# Denver area.... anybody up for a meet and shoot?



## cgipson1 (Oct 25, 2011)

Denver area.... anybody up for a meet and shoot?

Charlie


----------



## Robin Usagani (Oct 25, 2011)

Charlie, you know my situation.  Set one up, Ill try my best to be there.


----------



## cgipson1 (Oct 25, 2011)

Schwettylens said:


> Charlie, you know my situation.  Set one up, Ill try my best to be there.



You know it! Lets see what happens!


----------



## Robin Usagani (Oct 25, 2011)

Also charlie, check out meetup.com.  There are plenty of photography meets.  Not TPF members though.


----------



## Compaq (Oct 27, 2011)

I'd feel awkward meeting TPF people and "shoot pics" together, LOL.


----------



## PhillipReynes (Oct 28, 2011)

Hi

I'm game let me know where and when.


----------



## cgipson1 (Dec 3, 2011)

Trying for a meet on Saturday night... the 17th! Thought we might do downtown Denver, maybe 16th street mall... and incorporate some Xmas lights into it. Anybody interested?


----------



## cgipson1 (Dec 4, 2011)

Bump!


----------



## Robin Usagani (Dec 5, 2011)

Maybe... i rather do it on weekdays though.


----------



## cgipson1 (Dec 5, 2011)

Ok, Robin! We will see if anyone else responds.

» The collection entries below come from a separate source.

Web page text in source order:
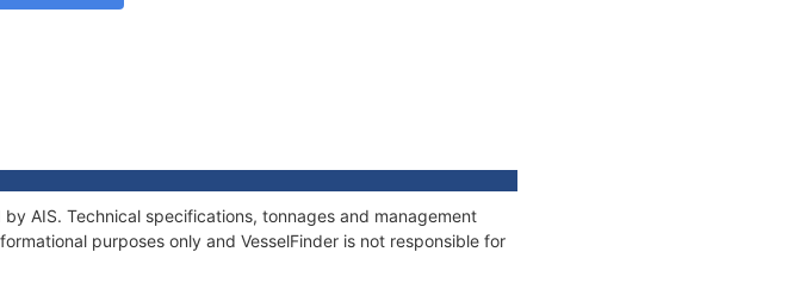
AIS. Technical specifications, tonnages and management
purposes only and VesselFinder is not responsible for
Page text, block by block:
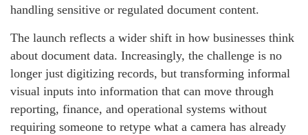
handling sensitive or regulated document content.
The launch reflects a wider shift in how businesses think
about document data. Increasingly, the challenge is no
longer just digitizing records, but transforming informal
visual inputs into information that can move through
reporting, finance, and operational systems without
requiring someone to retype what a camera has already
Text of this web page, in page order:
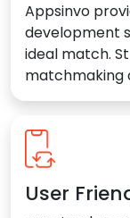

I also PM'd several people who PM'd me, last time this was up.....


----------



## PhillipReynes (Dec 5, 2011)

I'm game send me a private message with time and other info (like where to meet) and I will respond with my contact info or a stright up commitment.  It would be nice to do a downtown shoot for the fun of it.


----------